-- DATASET follows --

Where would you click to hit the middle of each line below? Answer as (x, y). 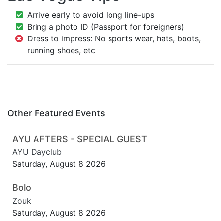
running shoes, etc (61, 51)
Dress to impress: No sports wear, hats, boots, (114, 39)
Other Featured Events (56, 113)
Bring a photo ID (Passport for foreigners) (106, 27)
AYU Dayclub (37, 152)
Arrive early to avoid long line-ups (91, 15)
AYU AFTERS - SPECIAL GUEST (80, 139)

-- DATASET concluded --

*TASK DETAILS*
Since the pictures are not wanted, transcribe the rest of the listing above exactly.

*FINISHED TASK*
Where would you click to hit the middle of each line below? Answer as (x, y). 
running shoes, etc (61, 51)
Dress to impress: No sports wear, hats, boots, (114, 39)
Other Featured Events (56, 113)
Bring a photo ID (Passport for foreigners) (106, 27)
AYU Dayclub (37, 152)
Arrive early to avoid long line-ups (91, 15)
AYU AFTERS - SPECIAL GUEST (80, 139)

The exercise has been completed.